This quick recipe has become a fridge staple for me. Good straight from the jar, tasty in cocktails too.
Via The Beeroness |
Originally posted by The Beeroness as the topping for a crostini appetizer: Goat Cheese Crostini with Beer Pickled Jalapenos and Mangos. I prefer just the pickled goods.
Ingredients:
3/4 cup apple cider vinegar
3/4 cup pale ale beer
2 tbs sugar
1 tbs salt
2 ice cubes (about 2-3 tbs water)
2 large jalapenos, thinly sliced*
1 large mango, peeled and sliced julienne
1 sour dough baguette, sliced
4 wt oz Chevre goat cheese
3 tbs raw honey
2 tsp smoked maldon salt
Method:
- In a pot over medium high heat add the vinegar, beer, sugar and salt. Stir until the sugar and salt have dissolved, remove from heat.

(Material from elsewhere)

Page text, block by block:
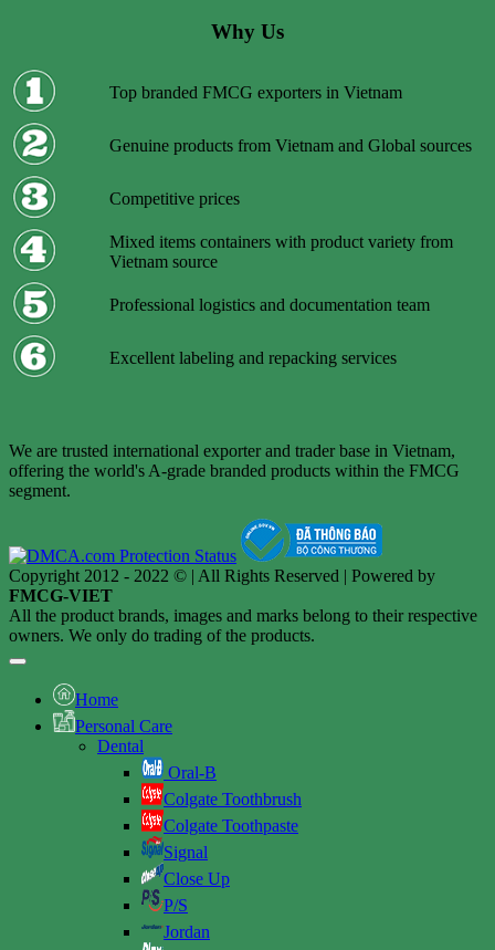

- Add the ice cubes and stir until melted and the liquid has reached about room temperature.
- Add the jalapenos and mangos to a small bowl (use separate bowls if you want the mangos not to be spicy, if you pickled them together the mangos will also have heat), pour the liquid over the jalapenos and mangos, cover and refrigerate for at least 1 hour
Created whenever I run out of the current batch.